我正有樣學樣地穿針引線,扶桑忽而從屏風後冒了出來。
紅衣黑髮,長身玉立,風華絕代。
不過,再美也沒用,還是沉淵好。
我心下想著,樂呵呵地低下頭鼓搗著一塊雲錦。
扶桑走到我背後,彎下腰看我手裡的動作。
他撥出的熱氣噴在我耳邊,癢癢的。
我不自在地伸手揮了揮,趕蒼蠅似的,道:“去去去,一邊玩兒去。”
他倒是來了勁,索性將下巴擱在我肩窩,聲音沉沉的,一字一頓道:“我、偏、不!”
不知道是不是因為沉香爐中薰衣草氣味的作用,他的聲音竟帶著一絲魅惑。此時在我耳邊響起,弄得我一半身子都酥軟了。
小石頭在一旁吃吃地笑道:“姐姐,你就別去追沉淵戰神了。我看扶桑大哥也不錯。”
我嗔笑著白了她一眼,單手捏起他擱在我肩上的,有點尖的下巴道:“桑桑美人兒,爺現在不能陪你玩。沉淵的生辰就要到了,爺得趕緊給他做荷包呢。等爺做好荷包了再陪你玩啊,別搗蛋了啊,乖。”

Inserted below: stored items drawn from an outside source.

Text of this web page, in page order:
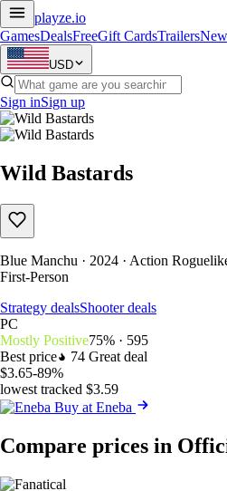
playze.io
GamesDealsFreeGift CardsTrailers
USD
Sign inSign up
Wild Bastards
Blue Manchu · 2024 · Action
First-Person
Strategy dealsShooter deals
PC
Mostly Positive75% · 595
Best price
74 Great deal
$3.65-89%
lowest tracked $3.59
Buy at Eneba
Compare prices in
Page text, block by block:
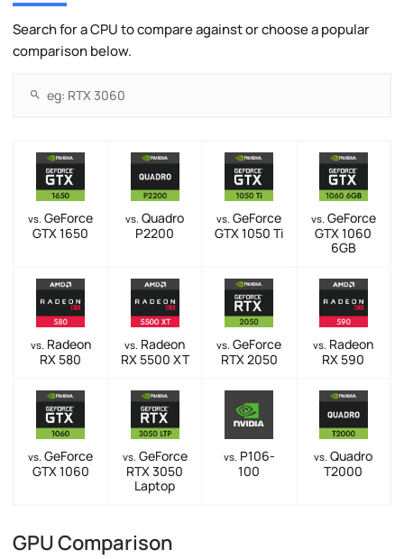
Search for a CPU to compare against or choose a popular
comparison below.
vs. GeForce
GTX 1650
vs. Quadro
P2200
vs. GeForce
GTX 1050 Ti
vs. GeForce
GTX 1060
6GB
vs. Radeon
RX 580
vs. Radeon
RX 5500 XT
vs. GeForce
RTX 2050
vs. Radeon
RX 590
vs. GeForce
GTX 1060
vs. GeForce
RTX 3050
Laptop
vs. P106-
100
vs. Quadro
T2000
GPU Comparison
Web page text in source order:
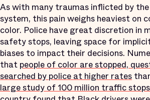
As with many traumas inflicted by
system, this pain weighs heaviest on
color. Police have great discretion in
safety stops, leaving space for
biases to impact their decisions.
that people of color are stopped,
searched by police at higher rates
large study of 100 million traffic
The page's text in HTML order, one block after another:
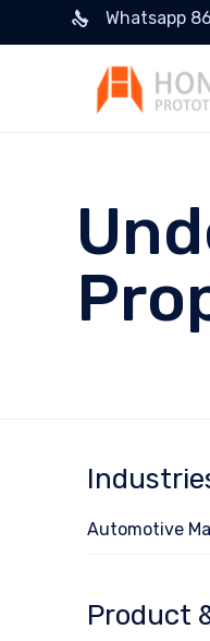
Whatsapp
Automotive
Product
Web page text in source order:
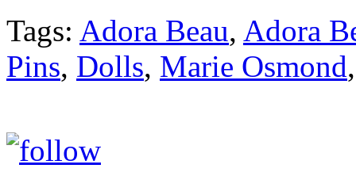
Tags: Adora Beau, Adora
Pins, Dolls, Marie Osmond
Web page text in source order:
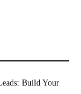
Build Your
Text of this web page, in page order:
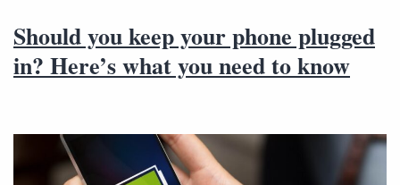
Should you keep your phone plugged
in? Here’s what you need to know
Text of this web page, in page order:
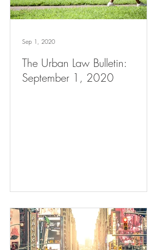
The Urban Law Bulletin:
September 1, 2020
Sep 1, 2020
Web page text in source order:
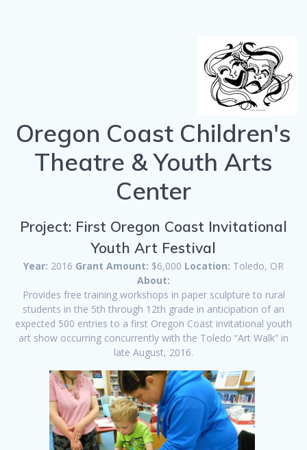
Oregon Coast Children's
Theatre & Youth Arts
Center
Project: First Oregon Coast Invitational
Youth Art Festival
Year: 2016 Grant Amount: $6,000 Location: Toledo, OR
About:
Provides free training workshops in paper sculpture to rural
students in the 5th through 12th grade in anticipation of an
expected 500 entries to a first Oregon Coast invitational youth
art show occurring concurrently with the Toledo “Art Walk” in
late August, 2016.
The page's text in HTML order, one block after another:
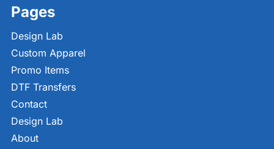
Pages
Design Lab
Custom Apparel
Promo Items
DTF Transfers
Contact
Design Lab
About
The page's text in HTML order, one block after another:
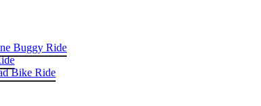
Buggy Ride
Bike Ride
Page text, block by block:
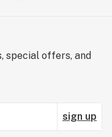
special offers, and
sign up

沉淵貼著我後背的身體明顯僵住。我疑惑地側頭看他,他的眼裡墨色翻湧,盡是我看不懂的情緒。
只是片刻,他直起身,笑得有點澀然:“那你……好好做吧。我還有事,先出去了。”
我看著他離去的背影,感到莫名其妙。
小石頭道:“姐姐,扶桑大哥怎麼怪怪的?”
我聳聳肩道:“美人心,海底針。誰知道他想什麼呢,琢磨了也是白琢磨!別管他了,咱們繼續。”
……
我打聽好了沉淵會路過桃林,便早早站在桃林候著。
從花含朝露,等到太陽高照,再從太陽高照,等到星耀八荒。
終於,一個黑色挺拔的身形從遠處走開,金色袖沿在夜裡劃過一道金光。
我歡呼雀躍地跑了過去,等待了一整天的鬱悶全部一掃而空。
“沉淵沉淵!”
他停住腳步。我才看見他身邊站著一個玄衣女子。身段優美,細長眉眼,紅唇如血,生得很是冷豔。
原本兩個人的幽會是多麼浪漫,卻突然多出一個人來。
我停下腳步,有些訕訕地向女子笑了笑。
玄衣女子也禮貌地笑笑。
沉淵完全沒打算給我們互相介紹一下。我知道這樣意味著什麼,他不過當我是路人。
深吸了口氣,我燦爛地笑道:“聽說今天是你的生辰,我做了個荷包給你。”
我伸手把荷包遞出。
女子送男子荷包,意味著什麼,他不會不知道。雖然,雖然他收下的可能性很小很小,可我還是帶著一絲絲希冀。
時間彷彿凝住。
終於,他開口道:“不好意思,我已經收下一個荷包了。”沉淵的聲音依舊低沉,聽不出喜怒。